Turnout hit 50.4% — the highest ever in a Senedd election — a clear sign that voters are now fully engaged and ready for real change.
📊 The Result — A Century-Long Record Broken
Plaid Cymru’s Lindsay Whittle won with 47.4% of the vote, but the real headline was Reform UK’s 36% — a huge step forward from previous elections and a clear signal that Reform is now the main challenger in Labour’s former heartlands.
Labour collapsed to just 11%, their worst result in living memory in a seat they once considered untouchable.
There may have been tactical voting under the current first-past-the-post system, with some voters backing Plaid purely to oust Labour.
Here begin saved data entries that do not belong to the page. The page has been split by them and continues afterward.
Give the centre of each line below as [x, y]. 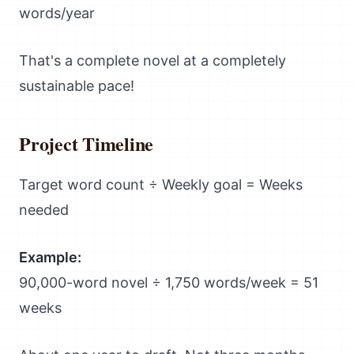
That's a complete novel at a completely [153, 60]
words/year [57, 13]
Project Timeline [87, 143]
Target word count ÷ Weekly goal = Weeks [161, 185]
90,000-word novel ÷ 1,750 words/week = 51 [169, 282]
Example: [50, 257]
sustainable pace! [77, 86]
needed [44, 210]
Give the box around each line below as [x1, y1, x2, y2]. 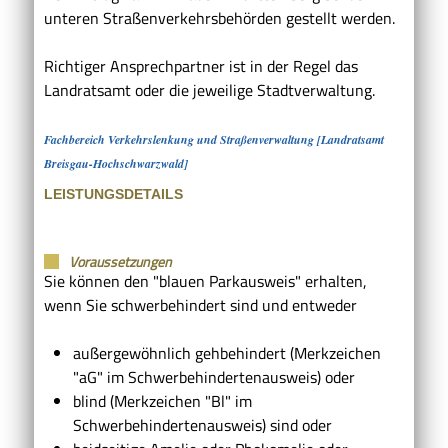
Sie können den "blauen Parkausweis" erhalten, [44, 268, 367, 293]
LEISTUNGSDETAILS [44, 185, 183, 202]
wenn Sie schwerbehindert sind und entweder [44, 292, 357, 317]
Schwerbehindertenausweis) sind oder [72, 412, 332, 437]
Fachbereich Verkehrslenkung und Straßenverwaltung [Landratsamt [44, 130, 384, 148]
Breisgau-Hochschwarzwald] [44, 154, 188, 172]
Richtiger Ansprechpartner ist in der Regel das [44, 53, 358, 78]
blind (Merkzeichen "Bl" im [72, 388, 252, 413]

When Wales moves to proportional representation next May, Reform’s vote share will translate far more effectively — and that could reshape the Senedd completely.
🔴 A Century of Loyalty, Rewarded with Decline
The South Wales Valleys once built Britain’s wealth — and built Labour’s power.
Born from the pits and the unions, Labour became an integral part of working-class life. For generations, voting Labour was the political equivalent of breathing.
But after 26 years of Labour rule in Cardiff Bay, Wales is falling behind in health, the economy, and education.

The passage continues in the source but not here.